The appellant contends before this Court, as he did before the Court of Military Review, that the military judge erred in failing to strike, sua sponte, the direct testimony of a prosecution rebuttal witness who had invoked his Fifth Amendment1 privilege against self-incrimination during cross-examination. We hold that the judge did not err, but that defense counsel’s failure to move for such remedy under the circumstances constituted ineffective assistance of counsel.

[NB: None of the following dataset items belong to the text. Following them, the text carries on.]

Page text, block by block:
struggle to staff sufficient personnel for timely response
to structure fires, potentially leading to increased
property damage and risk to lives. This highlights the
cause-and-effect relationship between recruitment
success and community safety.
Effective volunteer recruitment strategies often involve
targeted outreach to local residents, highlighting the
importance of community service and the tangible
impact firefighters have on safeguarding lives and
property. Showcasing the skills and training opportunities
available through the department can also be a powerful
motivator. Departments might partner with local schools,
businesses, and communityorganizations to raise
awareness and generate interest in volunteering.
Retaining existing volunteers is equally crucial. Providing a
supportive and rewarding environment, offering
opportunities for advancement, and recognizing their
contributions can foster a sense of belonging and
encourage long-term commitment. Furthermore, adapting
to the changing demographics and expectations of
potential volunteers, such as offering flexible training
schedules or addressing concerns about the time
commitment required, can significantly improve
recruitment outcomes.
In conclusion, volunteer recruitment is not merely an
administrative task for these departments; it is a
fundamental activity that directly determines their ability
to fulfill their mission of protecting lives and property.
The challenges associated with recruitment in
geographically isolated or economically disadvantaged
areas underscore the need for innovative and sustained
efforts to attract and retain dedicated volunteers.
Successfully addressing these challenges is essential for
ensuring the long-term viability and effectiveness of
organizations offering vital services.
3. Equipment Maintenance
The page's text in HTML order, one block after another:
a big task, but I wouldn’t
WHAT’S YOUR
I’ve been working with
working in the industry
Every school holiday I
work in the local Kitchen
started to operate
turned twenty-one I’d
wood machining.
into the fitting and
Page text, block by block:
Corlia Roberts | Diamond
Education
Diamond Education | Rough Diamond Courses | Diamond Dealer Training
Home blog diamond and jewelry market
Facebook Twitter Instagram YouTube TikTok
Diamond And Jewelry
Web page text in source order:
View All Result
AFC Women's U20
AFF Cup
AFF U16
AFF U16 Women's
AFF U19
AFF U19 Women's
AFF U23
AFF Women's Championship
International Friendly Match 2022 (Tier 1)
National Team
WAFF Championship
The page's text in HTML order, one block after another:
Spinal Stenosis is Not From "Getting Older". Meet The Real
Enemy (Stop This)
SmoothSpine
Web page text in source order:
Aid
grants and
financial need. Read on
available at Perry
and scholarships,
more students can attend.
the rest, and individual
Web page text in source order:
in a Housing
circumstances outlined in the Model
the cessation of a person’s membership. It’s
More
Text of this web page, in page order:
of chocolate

A review of the testimony offered at trial by each side relevant to the matters before us is necessary as a predicate to this opinion. The principal prosecution witness, Private First Class Michael Daniels (a confessed drug user turned CID informant) had known the appellant for about 3 months before the incident in question. Desiring to make a drug purchase from a fellow soldier named Martinez, and knowing that Martinez and the appellant were friends, Daniels approached the appellant about 7:00 on the morning of June 21,1974, and asked the latter for some tetrahydrocannabinol (THC). The appellant responded that he had none, but that Martinez might have some. Daniels asked the appellant to talk to Martinez about selling Daniels some of his THC. After several unsuccessful attempts to reach Martinez throughout that workday, Daniels himself contacted Martinez in the barracks about 4:00 that afternoon. Martinez told Daniels that he had some THC but that it was in Bor’s car. Shortly thereafter, while Martinez was in the shower, Bor arrived in the squad bay with some THC. According to Daniels, the appellant took three tablets from Bor’s plastic bag, in Bor’s presence, and gave them to Daniels in exchange for a $10 bill, returning $1.00 change to Daniels. Daniels testified that the $10 bill had been given him by a CID agent named Sanchez for the purpose of making a controlled buy. After *284the transaction, Daniels said he left the barracks, contacted Sanchez, and gave the agent three tablets and the $1.00.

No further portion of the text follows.